It’s very important, this. In the reality of Absalom outside him as a
beloved son, and here is Tyndale: the last paragraph of Chapter XVIII of II
Samuel.
‘And behold Cushi came and said: Tidings, my lord the king, the
Lord hath quit thee this day out of the hands of all that rose against thee.
And the king said to Cushi, ‘Is the lad Absalom safe?’ And Cushi
answered, ‘The enemies of my lord the king and all that rise against thee
to have thee be as they lad is’. And the king was
moved and went up to a chamber over the gate and wept. And as he went thus he
said, ‘My son, Absalom, my son, my son. My son Absalom. Would to God I
had died for thee, Absalom, my son, my son.’
Now
Tyndale’s so conscious of rhythm, he adds a ‘my son’. And it
is not for nothing that there have been some wonderful English musical settings
of these sentences as taken straight into the King James’ Bible.
Tyndale’s ‘Would to God I had died for thee’ is rhythmically
perfect for the shape of the sense, from the wish, then to God, then to him,
then to death, ending with Absalom. I don’t understand why modern
versions feel they have to change this, and especially to debase it, as the
most widespread modern version says, ‘If only I had died in your
place’ which, in its self-centredness, flabbiness of phrase and
replacement of the piercingly human ‘for thee’ with the abstract
‘in your place’ is horribly wrong in every way.
Tyndale was born
and brought up in Gloucestershire, a county, it seems, unusually rich in
proverbs.

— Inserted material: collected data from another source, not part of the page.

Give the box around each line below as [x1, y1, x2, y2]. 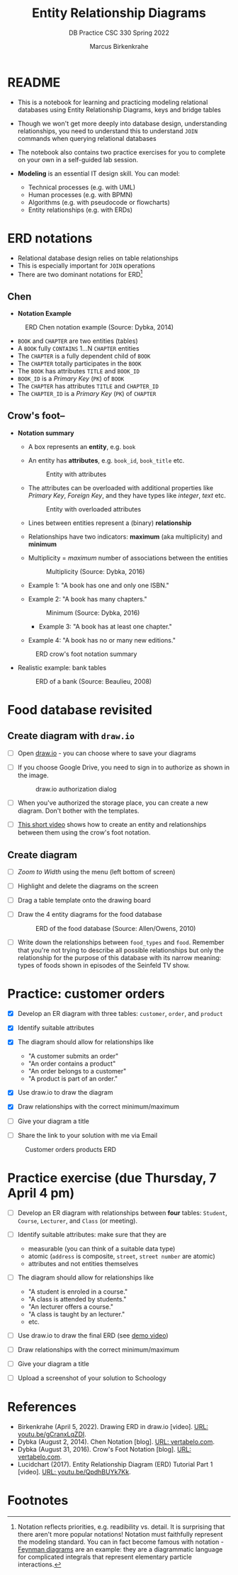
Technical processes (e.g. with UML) [28, 183, 136, 191]
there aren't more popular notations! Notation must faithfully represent [17, 1530, 223, 1538]
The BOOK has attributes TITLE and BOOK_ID [17, 367, 140, 376]
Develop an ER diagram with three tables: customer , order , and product [17, 1010, 223, 1018]
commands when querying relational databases [17, 134, 157, 142]
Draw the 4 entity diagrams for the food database [17, 910, 163, 919]
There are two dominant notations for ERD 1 [17, 269, 143, 278]
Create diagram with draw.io [7, 730, 135, 742]
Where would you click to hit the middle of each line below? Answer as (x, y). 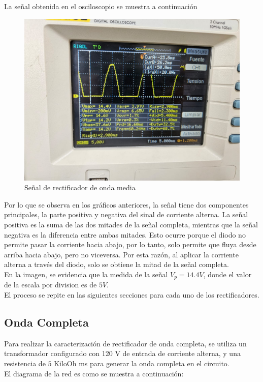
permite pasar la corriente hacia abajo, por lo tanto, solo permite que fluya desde (130, 244)
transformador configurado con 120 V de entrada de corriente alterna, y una (122, 353)
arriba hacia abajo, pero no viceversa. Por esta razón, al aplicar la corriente (121, 254)
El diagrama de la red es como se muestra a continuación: (94, 373)
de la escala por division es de (51, 285)
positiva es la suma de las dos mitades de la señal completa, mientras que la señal (131, 224)
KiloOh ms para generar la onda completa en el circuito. (142, 363)
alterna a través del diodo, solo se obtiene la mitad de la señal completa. (117, 264)
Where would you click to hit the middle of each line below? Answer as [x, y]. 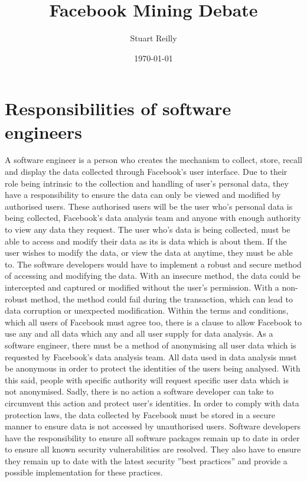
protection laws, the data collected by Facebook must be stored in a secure [140, 414]
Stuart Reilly [153, 38]
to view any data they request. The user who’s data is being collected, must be [148, 229]
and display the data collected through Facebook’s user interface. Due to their [146, 172]
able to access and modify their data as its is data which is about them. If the [146, 241]
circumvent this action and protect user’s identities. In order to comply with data [152, 403]
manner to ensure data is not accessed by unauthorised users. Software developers [153, 426]
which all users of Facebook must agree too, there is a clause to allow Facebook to [153, 322]
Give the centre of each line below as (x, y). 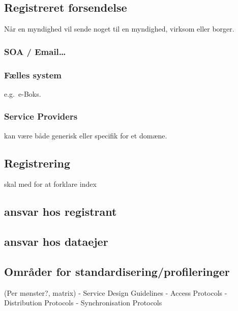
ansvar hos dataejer (56, 242)
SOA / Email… (35, 51)
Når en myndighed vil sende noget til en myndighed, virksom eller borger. (119, 29)
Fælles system (33, 75)
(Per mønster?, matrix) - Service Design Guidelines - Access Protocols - (116, 292)
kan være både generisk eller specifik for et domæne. (86, 135)
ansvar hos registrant (61, 211)
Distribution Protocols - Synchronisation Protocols (83, 303)

He used that form to catch the register of common speech but also as
a model for avoiding what linguistic scholars call redundancy, a fuzziness,
caused by using more words than the sense warrants, as proverbs never do. You
can’t get shorter than ‘Many hands make light work’.
Tyndale also
understood the thrust of proverbs. Often dating from Anglo-Saxon times,
proverbs can express a common wisdom with devastating force, like steel to the
heart. Tyndale has a very funny passage in his Obedience about the wisdom of popular sayings. He uses this power quite often.

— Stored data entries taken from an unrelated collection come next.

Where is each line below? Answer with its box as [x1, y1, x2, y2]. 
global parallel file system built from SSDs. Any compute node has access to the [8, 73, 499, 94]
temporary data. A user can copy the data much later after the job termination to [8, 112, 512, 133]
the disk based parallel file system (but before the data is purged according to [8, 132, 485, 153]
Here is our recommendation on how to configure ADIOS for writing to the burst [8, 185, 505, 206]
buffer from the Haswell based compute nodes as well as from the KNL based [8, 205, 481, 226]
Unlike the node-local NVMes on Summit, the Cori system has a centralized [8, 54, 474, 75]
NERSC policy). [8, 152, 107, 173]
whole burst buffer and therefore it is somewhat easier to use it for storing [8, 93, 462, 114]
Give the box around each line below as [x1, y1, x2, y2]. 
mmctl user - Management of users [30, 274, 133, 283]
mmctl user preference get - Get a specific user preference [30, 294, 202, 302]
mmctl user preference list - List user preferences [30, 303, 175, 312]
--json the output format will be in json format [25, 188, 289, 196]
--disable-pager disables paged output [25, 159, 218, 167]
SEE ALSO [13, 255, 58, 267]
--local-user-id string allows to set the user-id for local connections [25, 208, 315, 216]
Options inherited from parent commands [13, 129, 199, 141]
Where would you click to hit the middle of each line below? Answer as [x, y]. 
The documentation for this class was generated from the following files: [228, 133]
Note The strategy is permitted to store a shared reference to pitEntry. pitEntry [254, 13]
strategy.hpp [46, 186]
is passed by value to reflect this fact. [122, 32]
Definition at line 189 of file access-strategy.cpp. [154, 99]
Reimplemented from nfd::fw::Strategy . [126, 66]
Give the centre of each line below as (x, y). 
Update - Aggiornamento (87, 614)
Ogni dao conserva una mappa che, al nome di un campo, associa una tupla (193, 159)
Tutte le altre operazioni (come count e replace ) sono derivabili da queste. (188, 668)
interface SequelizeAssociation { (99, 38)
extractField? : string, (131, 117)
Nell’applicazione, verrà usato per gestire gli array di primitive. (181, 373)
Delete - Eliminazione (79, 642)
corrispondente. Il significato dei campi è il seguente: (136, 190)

It is one of the reasons why so very many of his phrases have lived on and
become part of common speech ever after, hundreds of them, from ‘Let
there be light’ to ‘Am I my brother’s keeper?’,
‘Play the man’, ‘A man after his own heart’,
‘Hewers of wood and drawers of water’, ‘Tell it not in
Gath’, ‘Passing the love of women’ and so on. Not to mention
English coinages like ‘mercy seat’, ‘Passover’ and
‘scapegoat’, all Tyndale’s.
Now, on the Today programme, junior government ministers, when political things are
foggy, say ‘Let me make this absolutely clear’. But in this case,
I am not foggy at all, but let me make it absolutely clear: My interest in
Tyndale is not antiquarian. Why I talk like this this evening about Bible
narratives in English is almost all about Tyndale. It is because he is very
much still with us. With some exceptions arising from shifts in the shape of
English written and spoken since the 1530s, and from the growth in the
technical tools available for studying Hebrew since then, what Tyndale, our
first translator of Hebrew into English, wrote is still the foundation or is
only left at the cost of dignity and power.
Tyndale’s
work went almost unchanged through the ten or so versions of the English Bible
between him in the 1530s and the 1611 King James version. And from that hugely
disseminated version, especially in America, printed in billions, to
today’s versions which aim to be faithful to the original, which not all
are, as Hamlet’s ghost said, ‘I could a tale unfold’, Tyndale
is still there.
Here’s an
example of Tyndale’s Hebrew understanding and proverbial directness. Do
you remember the story in II Kings IV about Elisha and the Sunnamite woman?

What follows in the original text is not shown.